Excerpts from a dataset
-------------------------

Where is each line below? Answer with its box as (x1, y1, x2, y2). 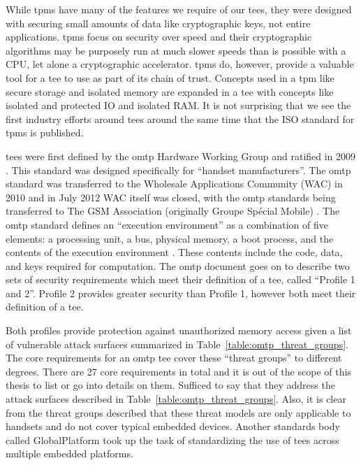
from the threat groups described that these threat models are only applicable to (6, 405, 351, 420)
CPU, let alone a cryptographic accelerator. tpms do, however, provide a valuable (6, 57, 354, 71)
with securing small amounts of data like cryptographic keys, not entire (6, 15, 311, 30)
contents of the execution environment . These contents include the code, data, (6, 245, 343, 259)
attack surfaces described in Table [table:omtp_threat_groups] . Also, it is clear (6, 392, 346, 406)
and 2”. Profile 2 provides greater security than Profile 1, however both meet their (6, 285, 356, 300)
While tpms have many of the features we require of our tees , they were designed (6, 2, 352, 16)
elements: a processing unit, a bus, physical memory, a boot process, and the (6, 231, 334, 245)
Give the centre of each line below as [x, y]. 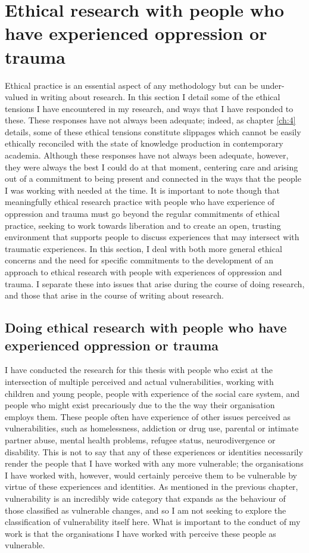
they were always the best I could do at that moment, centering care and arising [152, 167]
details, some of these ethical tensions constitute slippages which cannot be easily [153, 131]
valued [17, 97]
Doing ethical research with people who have [146, 327]
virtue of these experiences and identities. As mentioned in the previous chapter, [152, 487]
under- [272, 85]
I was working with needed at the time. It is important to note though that [142, 190]
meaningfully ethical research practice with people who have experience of [140, 202]
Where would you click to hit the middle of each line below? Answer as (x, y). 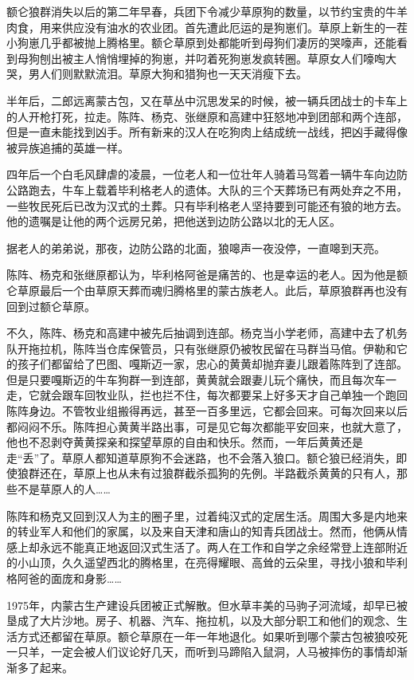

-------------------------

# TASK DIRECTIONS
Retype only the lines from the one with "valued [17, 97]" through the final line of the entries, please, and keep the pictures out.

# EXERCISE OUTPUT
valued [17, 97]
Doing ethical research with people who have [146, 327]
virtue of these experiences and identities. As mentioned in the previous chapter, [152, 487]
under- [272, 85]
I was working with needed at the time. It is important to note though that [142, 190]
meaningfully ethical research practice with people who have experience of [140, 202]
Where would you click to hit the middle of each line below? Answer as (x, y). 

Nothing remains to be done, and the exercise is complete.